Una llamada al contable de Richard había confirmado que el bufete tenía graves dificultades financieras debido a varias retiradas de fondos muy cuantiosas e inexplicables la semana anterior a la muerte de Richard. El contable le había llamado entonces preocupado, pero la reunión que quedaron en mantener para discutir el asunto no llegó a celebrarse, puesto que estaba prevista para el día después de su asesinato.

¿Había estado Richard retirando dinero para pagar un préstamo a la mafia? ¿No podía haberlo pagado fácilmente con sus fondos personales? El contable había asegurado a Kate que el patrimonio personal de Richard estaba intacto. Aquello no tenía sentido. Además, si Richard había estado pagando la deuda (cosa que Noreen negaba), ¿por qué querrían matarle?
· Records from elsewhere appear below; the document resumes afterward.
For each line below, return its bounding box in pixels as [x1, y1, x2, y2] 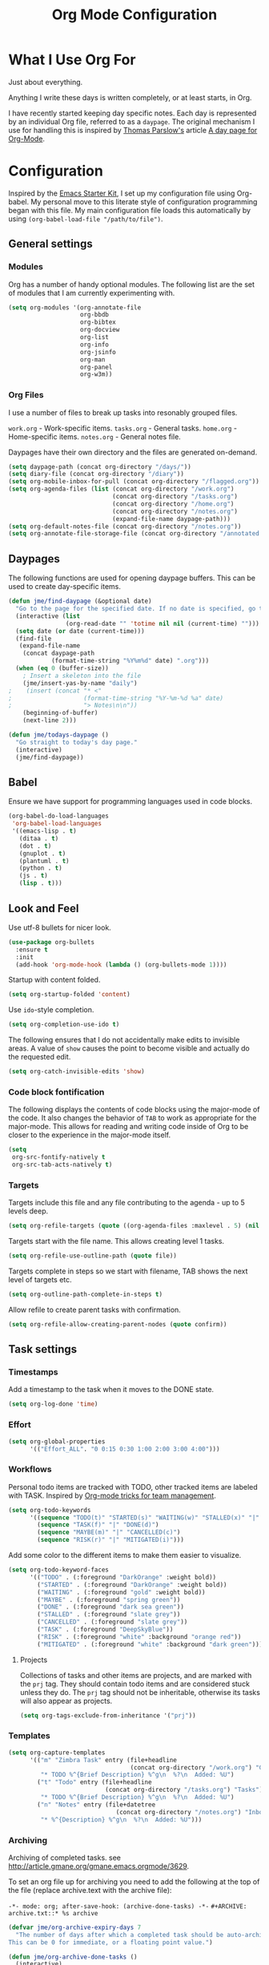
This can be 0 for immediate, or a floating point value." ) [8, 1938, 214, 1947]
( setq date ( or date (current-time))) [15, 627, 146, 635]
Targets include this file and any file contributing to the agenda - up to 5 [8, 1198, 246, 1208]
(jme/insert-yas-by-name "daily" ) [22, 679, 138, 687]
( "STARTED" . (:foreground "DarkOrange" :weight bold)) [37, 1580, 227, 1588]
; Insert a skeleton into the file [22, 672, 142, 680]
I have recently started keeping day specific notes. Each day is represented [8, 108, 257, 118]
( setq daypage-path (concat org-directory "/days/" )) [8, 462, 192, 470]
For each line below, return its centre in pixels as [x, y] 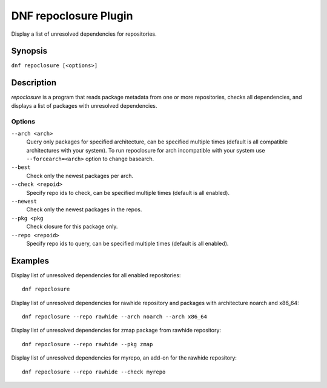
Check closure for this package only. [72, 226]
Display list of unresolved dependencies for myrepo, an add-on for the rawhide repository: [124, 358]
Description [34, 83]
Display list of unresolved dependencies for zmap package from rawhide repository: [116, 330]
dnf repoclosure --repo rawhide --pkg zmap [88, 344]
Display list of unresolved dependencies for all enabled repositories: [96, 275]
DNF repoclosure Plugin [72, 16]
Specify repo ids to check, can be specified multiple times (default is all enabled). [128, 192]
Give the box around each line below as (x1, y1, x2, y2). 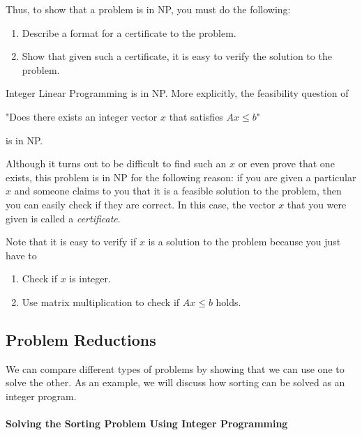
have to (6, 247, 37, 262)
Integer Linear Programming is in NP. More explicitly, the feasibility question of (6, 86, 349, 100)
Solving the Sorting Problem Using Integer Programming (6, 416, 288, 431)
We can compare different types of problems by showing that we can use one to (6, 361, 345, 376)
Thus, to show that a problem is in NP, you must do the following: (6, 2, 291, 16)
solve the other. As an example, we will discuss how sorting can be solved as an (6, 375, 345, 390)
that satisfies (169, 109, 223, 123)
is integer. (69, 271, 111, 286)
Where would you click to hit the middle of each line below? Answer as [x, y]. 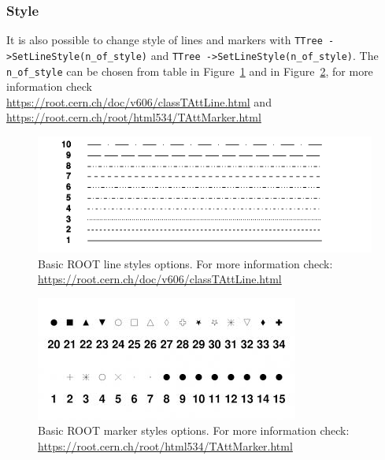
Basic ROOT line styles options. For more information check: [185, 263]
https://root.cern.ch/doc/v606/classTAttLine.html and [139, 101]
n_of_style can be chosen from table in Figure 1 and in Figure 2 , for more [190, 71]
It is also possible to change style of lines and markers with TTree [165, 40]
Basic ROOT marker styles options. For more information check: [194, 430]
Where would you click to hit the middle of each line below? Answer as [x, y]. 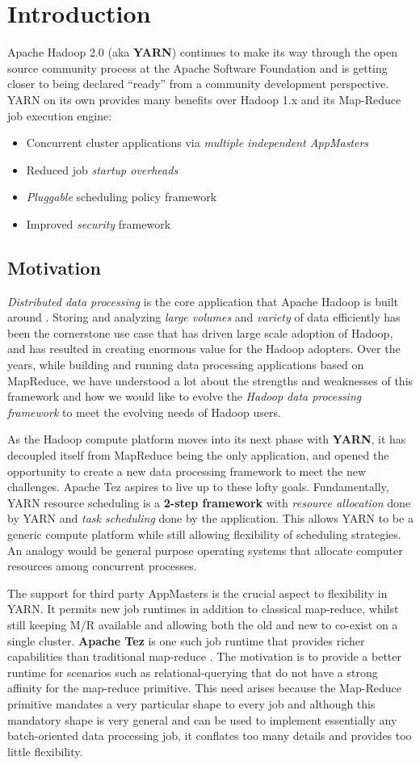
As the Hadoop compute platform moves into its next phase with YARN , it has [207, 439]
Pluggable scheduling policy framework [122, 197]
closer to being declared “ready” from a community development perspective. [198, 84]
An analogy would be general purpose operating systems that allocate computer [205, 550]
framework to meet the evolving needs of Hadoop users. [144, 412]
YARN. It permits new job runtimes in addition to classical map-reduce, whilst [203, 609]
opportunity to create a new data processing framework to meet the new [187, 471]
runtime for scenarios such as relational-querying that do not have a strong [193, 672]
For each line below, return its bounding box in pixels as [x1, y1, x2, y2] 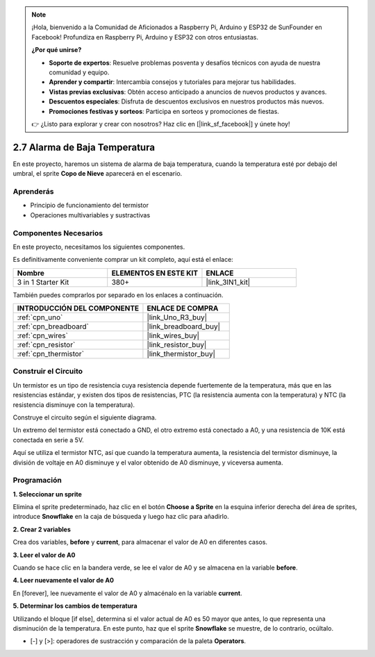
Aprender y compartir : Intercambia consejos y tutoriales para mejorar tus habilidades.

Kate se paseó en torno a la sala, mirando sin ver los objetos de arte que ya no significaban nada para ella. Los daría todos sin dudar a cambio de saber la verdad.

Según Noreen, todo había sido culpa de Richard. Pero también culpaba a Kate de la muerte de Andy. Era natural que quisiera hacerle daño. ¿Seguiría mintiendo a pesar de que ya no importaba? Tal vez Noreen ignoraba que su marido la engañaba; tal vez aquélla era sencillamente la versión de Andrew Stokes, un hombre que llevaba años mintiendo a su mujer, que frecuentaba prostitutas, que conocía al proxeneta Lamar Black hasta el punto de esconderse en su apartamento, que confraternizaba con mafiosos tan conocidos como Giulio Lombardi.

Fue al teléfono y comenzó a marcar el número privado de Floyd Brown, ansiosa por pedirle que volviera a incluirla en el caso, que la dejara seguir, ayudar a descubrir la verdad.

Pero ¿cómo iban a averiguar nada? Stokes había muerto. Baldoni había muerto.

Richard había muerto. La idea resonó en su interior.